Collected data entries:

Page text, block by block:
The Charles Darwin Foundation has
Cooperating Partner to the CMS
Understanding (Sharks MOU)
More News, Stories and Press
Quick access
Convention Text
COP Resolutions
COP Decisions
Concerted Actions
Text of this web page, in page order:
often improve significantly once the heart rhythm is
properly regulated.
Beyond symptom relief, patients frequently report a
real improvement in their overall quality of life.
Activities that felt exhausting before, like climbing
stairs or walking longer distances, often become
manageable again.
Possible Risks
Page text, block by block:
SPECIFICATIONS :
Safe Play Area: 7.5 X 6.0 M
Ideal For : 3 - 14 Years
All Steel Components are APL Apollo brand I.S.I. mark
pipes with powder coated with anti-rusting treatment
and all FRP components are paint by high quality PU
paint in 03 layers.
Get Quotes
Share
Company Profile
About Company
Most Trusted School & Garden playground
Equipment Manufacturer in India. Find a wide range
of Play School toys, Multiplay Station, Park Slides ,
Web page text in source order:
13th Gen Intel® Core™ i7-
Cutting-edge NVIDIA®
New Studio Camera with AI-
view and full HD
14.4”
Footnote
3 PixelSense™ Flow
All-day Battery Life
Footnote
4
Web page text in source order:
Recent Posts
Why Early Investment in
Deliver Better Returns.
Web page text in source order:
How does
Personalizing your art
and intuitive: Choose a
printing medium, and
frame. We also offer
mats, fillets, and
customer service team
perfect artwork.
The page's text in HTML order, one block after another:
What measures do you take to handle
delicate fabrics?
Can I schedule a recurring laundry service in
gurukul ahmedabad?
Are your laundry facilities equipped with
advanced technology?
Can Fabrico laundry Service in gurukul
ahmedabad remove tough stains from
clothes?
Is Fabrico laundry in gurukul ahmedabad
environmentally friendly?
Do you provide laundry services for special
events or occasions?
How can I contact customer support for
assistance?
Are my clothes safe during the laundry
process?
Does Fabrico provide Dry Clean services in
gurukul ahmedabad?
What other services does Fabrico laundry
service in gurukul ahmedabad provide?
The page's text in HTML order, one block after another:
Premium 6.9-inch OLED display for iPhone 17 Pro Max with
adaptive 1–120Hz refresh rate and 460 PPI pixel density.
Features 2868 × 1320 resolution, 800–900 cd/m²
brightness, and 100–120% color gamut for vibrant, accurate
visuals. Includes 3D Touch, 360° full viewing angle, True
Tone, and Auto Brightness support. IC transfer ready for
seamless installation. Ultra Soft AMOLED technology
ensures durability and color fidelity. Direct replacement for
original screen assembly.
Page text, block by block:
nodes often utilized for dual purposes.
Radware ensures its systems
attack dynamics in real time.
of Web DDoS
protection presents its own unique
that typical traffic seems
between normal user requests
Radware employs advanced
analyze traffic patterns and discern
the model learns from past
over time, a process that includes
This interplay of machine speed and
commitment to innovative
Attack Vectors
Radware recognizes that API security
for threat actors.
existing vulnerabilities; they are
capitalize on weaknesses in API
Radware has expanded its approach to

==

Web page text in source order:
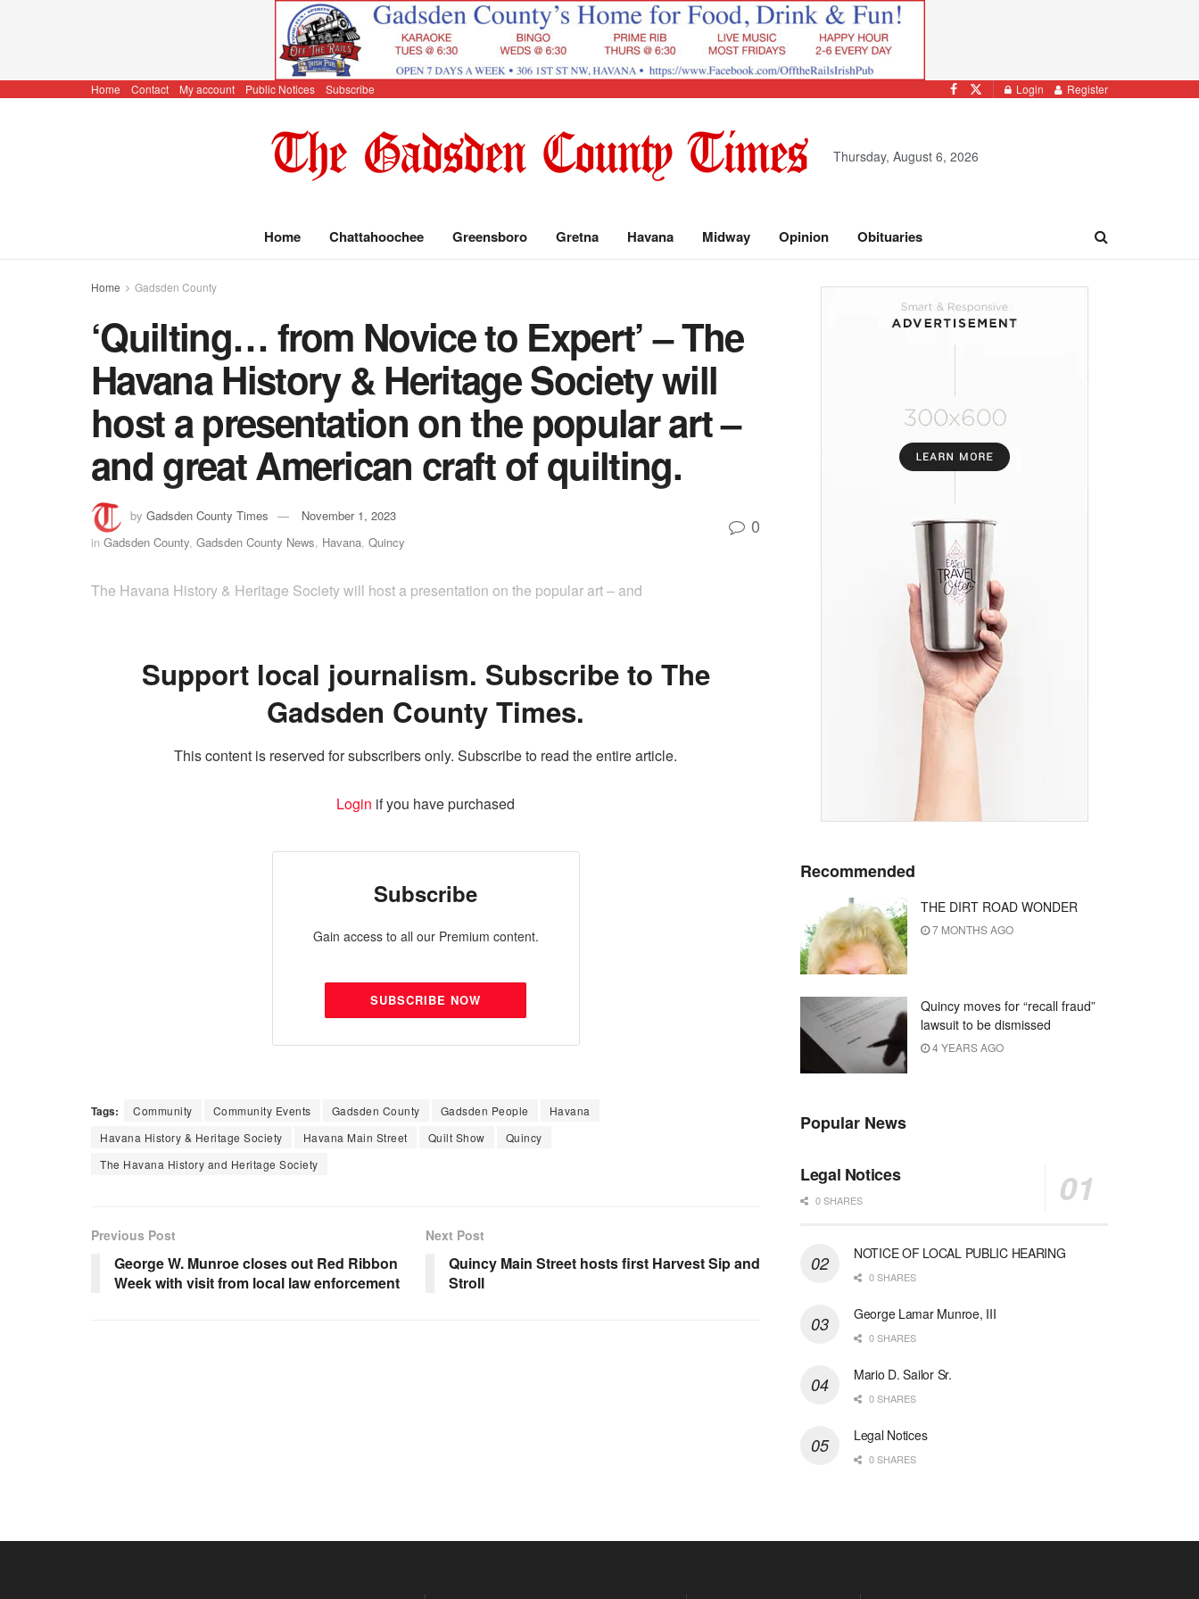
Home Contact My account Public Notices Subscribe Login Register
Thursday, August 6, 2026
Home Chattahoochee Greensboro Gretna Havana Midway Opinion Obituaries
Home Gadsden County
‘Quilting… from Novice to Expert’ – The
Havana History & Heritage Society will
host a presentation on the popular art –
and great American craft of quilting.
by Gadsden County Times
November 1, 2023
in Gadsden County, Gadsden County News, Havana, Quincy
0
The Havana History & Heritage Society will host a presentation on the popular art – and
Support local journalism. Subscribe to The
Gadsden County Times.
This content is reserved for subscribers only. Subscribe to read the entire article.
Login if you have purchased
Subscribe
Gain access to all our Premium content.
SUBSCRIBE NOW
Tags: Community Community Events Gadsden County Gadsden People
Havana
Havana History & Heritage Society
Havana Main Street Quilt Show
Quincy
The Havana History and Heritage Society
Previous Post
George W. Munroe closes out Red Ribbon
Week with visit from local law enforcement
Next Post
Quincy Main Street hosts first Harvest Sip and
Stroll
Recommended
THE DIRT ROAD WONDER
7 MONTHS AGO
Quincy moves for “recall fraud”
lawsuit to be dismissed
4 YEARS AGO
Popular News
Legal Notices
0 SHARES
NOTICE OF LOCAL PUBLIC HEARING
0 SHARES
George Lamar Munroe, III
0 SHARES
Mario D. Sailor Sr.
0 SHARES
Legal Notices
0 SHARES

→ **YOUR GOAL**: Could you reproduce exactly the lines of the entries above, from the one with "seamless installation. Ultra" through the one with "Radware has expanded its approach to", and nothing else?

→ **RESPONSE**:
seamless installation. Ultra Soft AMOLED technology
ensures durability and color fidelity. Direct replacement for
original screen assembly.
Page text, block by block:
nodes often utilized for dual purposes.
Radware ensures its systems
attack dynamics in real time.
of Web DDoS
protection presents its own unique
that typical traffic seems
between normal user requests
Radware employs advanced
analyze traffic patterns and discern
the model learns from past
over time, a process that includes
This interplay of machine speed and
commitment to innovative
Attack Vectors
Radware recognizes that API security
for threat actors.
existing vulnerabilities; they are
capitalize on weaknesses in API
Radware has expanded its approach to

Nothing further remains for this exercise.